All well-appearing newborn infants born to women given a diagnosis of chorioamnionitis by
their obstetrical provider should undergo a limited diagnostic evaluation (no lumbar puncture) and receive empirical antimicrobial therapy (AII).
For all women who received adequate IAP defined as penicillin (preferred), ampicillin, or cefazolin (penicillin-allergic women at low risk of anaphylaxis) for 4 or more hours before delivery, their newborn infants require only routine care and observation in the hospital for 48 hours (BIII).

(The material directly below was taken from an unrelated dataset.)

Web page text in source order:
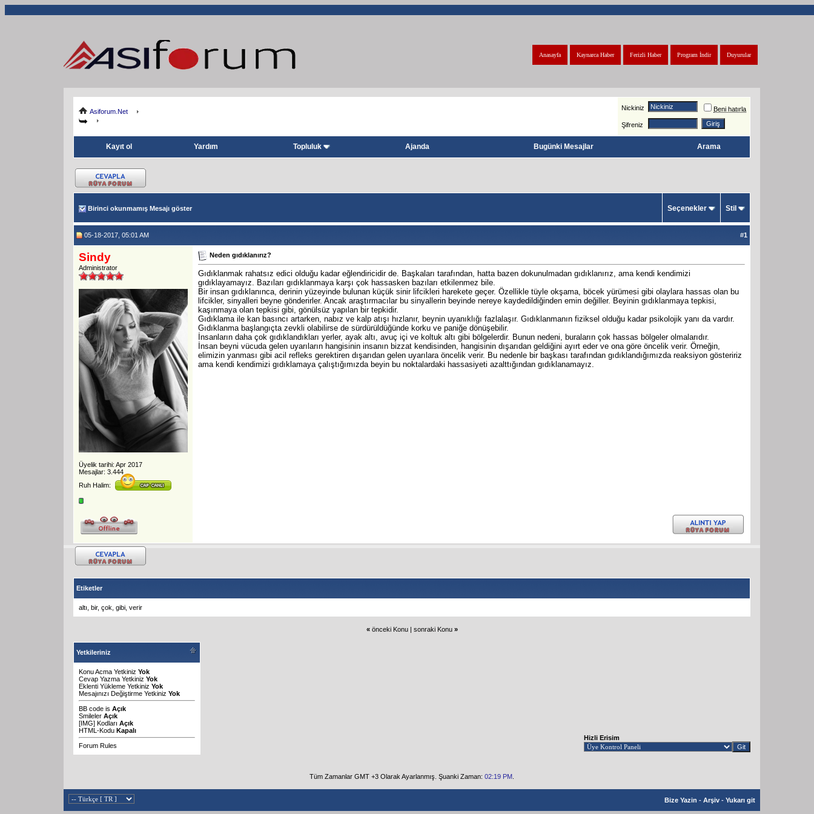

If these infants meet other discharge criteria, including term birth and ready access to medical care, discharge can occur as early as 24 hours after birth with follow-up care by a care provider within 48 to 72 hours (CII).
Well-appearing term newborn infants whose mothers received no or inadequate IAP (including clindamycin or vancomycin) and had rupture of membranes for less than 18 hours require only observation for 48 hours (BIII).
Well-appearing term infants born to women with no or inadequate IAP and rupture of membranes for 18 or more hours before delivery should undergo a “limited evaluation” (ie, blood culture and CBC count with differential and platelets at birth) and observation for at least 48 hours (BIII).
All preterm infants born to women with no or inadequate IAP should undergo a “limited
evaluation” (ie, blood culture and CBC count with differential and platelets at birth) and observation for at least 48 hours (BIII).